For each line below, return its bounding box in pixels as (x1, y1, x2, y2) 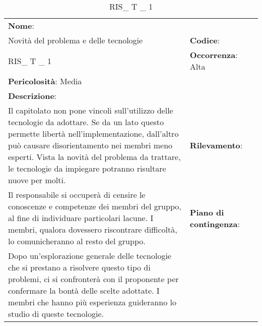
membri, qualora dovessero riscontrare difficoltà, (8, 224, 177, 235)
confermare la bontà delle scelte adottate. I (8, 285, 160, 296)
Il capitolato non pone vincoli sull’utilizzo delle (8, 104, 173, 116)
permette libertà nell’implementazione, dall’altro (8, 128, 179, 139)
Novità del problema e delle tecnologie (8, 34, 143, 46)
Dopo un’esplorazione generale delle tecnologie (8, 250, 171, 261)
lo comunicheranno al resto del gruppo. (8, 235, 146, 247)
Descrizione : (8, 90, 57, 101)
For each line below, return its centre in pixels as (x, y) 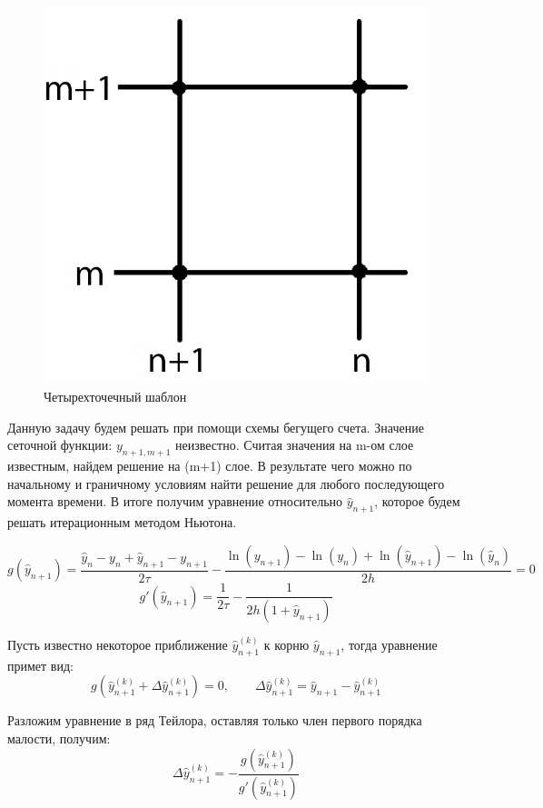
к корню (286, 645)
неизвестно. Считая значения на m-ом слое (295, 445)
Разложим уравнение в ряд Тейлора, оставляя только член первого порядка (215, 720)
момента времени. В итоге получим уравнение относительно (175, 501)
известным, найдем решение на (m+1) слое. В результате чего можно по (210, 466)
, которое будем (417, 501)
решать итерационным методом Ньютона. (122, 522)
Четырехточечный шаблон (115, 397)
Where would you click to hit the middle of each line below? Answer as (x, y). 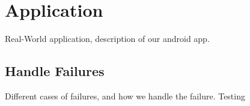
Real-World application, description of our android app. (107, 39)
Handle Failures (55, 71)
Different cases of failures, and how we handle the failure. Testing (125, 96)

● What to do:
Your answer should consist solely of the lines from the one with "Dopo un’esplorazione generale" through the last line of the entries, restated word for word, with the pictures omitted.

● Response for this exercise:
Dopo un’esplorazione generale delle tecnologie (8, 250, 171, 261)
lo comunicheranno al resto del gruppo. (8, 235, 146, 247)
Descrizione : (8, 90, 57, 101)
For each line below, return its centre in pixels as (x, y) 
к корню (286, 645)
неизвестно. Считая значения на m-ом слое (295, 445)
Разложим уравнение в ряд Тейлора, оставляя только член первого порядка (215, 720)
момента времени. В итоге получим уравнение относительно (175, 501)
известным, найдем решение на (m+1) слое. В результате чего можно по (210, 466)
, которое будем (417, 501)
решать итерационным методом Ньютона. (122, 522)
Четырехточечный шаблон (115, 397)
Where would you click to hit the middle of each line below? Answer as (x, y). 
Real-World application, description of our android app. (107, 39)
Handle Failures (55, 71)
Different cases of failures, and how we handle the failure. Testing (125, 96)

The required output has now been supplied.